## Data records
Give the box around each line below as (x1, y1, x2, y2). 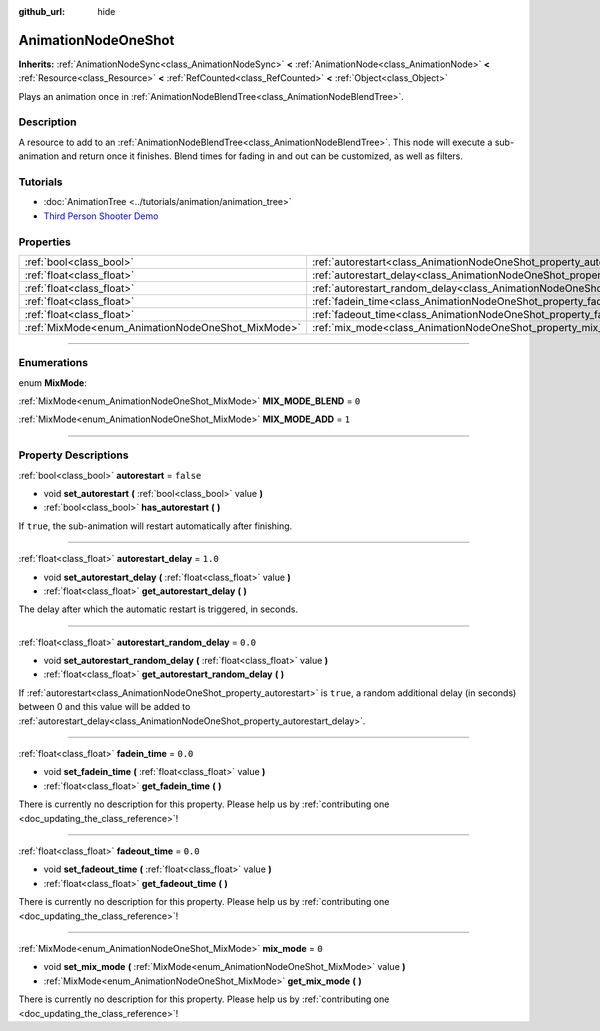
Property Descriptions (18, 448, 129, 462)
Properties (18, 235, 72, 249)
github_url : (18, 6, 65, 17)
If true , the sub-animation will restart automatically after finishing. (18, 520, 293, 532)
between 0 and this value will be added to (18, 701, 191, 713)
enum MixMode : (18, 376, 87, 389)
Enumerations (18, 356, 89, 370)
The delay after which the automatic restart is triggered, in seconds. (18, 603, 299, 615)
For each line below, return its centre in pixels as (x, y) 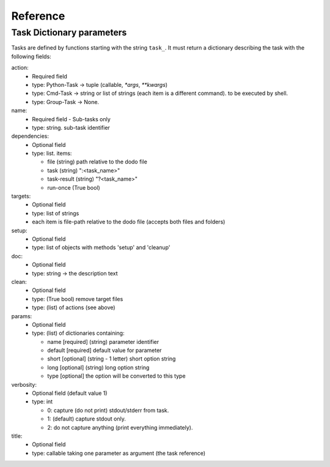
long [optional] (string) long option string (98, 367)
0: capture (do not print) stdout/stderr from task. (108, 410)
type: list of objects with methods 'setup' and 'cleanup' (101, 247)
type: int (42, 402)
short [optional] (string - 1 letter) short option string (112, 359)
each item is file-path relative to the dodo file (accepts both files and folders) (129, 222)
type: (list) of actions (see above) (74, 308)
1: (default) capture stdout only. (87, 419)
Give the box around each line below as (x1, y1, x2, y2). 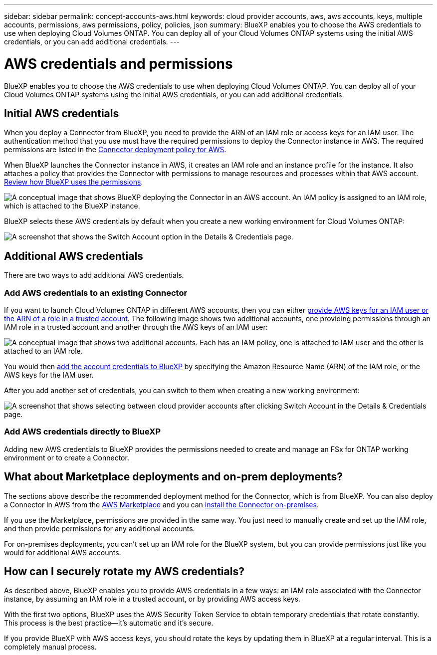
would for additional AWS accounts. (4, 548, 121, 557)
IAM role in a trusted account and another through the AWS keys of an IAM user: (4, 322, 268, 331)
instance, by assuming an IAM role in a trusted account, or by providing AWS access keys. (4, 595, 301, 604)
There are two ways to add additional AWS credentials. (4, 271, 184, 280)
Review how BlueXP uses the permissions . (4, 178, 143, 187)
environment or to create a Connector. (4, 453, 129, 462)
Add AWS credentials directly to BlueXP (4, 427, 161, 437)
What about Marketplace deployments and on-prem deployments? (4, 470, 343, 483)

## What the task requires
Word for word, restate the lines from the line containing "If true , the" through the end of the data, including the first and last of them. Pictures stay out.

## Written reply
If true , the sub-animation will restart automatically after finishing. (18, 520, 293, 532)
between 0 and this value will be added to (18, 701, 191, 713)
enum MixMode : (18, 376, 87, 389)
Enumerations (18, 356, 89, 370)
The delay after which the automatic restart is triggered, in seconds. (18, 603, 299, 615)
For each line below, return its centre in pixels as (x, y) 
long [optional] (string) long option string (98, 367)
0: capture (do not print) stdout/stderr from task. (108, 410)
type: list of objects with methods 'setup' and 'cleanup' (101, 247)
type: int (42, 402)
short [optional] (string - 1 letter) short option string (112, 359)
each item is file-path relative to the dodo file (accepts both files and folders) (129, 222)
type: (list) of actions (see above) (74, 308)
1: (default) capture stdout only. (87, 419)
Give the box around each line below as (x1, y1, x2, y2). 
would for additional AWS accounts. (4, 548, 121, 557)
IAM role in a trusted account and another through the AWS keys of an IAM user: (4, 322, 268, 331)
instance, by assuming an IAM role in a trusted account, or by providing AWS access keys. (4, 595, 301, 604)
There are two ways to add additional AWS credentials. (4, 271, 184, 280)
Review how BlueXP uses the permissions . (4, 178, 143, 187)
environment or to create a Connector. (4, 453, 129, 462)
Add AWS credentials directly to BlueXP (4, 427, 161, 437)
What about Marketplace deployments and on-prem deployments? (4, 470, 343, 483)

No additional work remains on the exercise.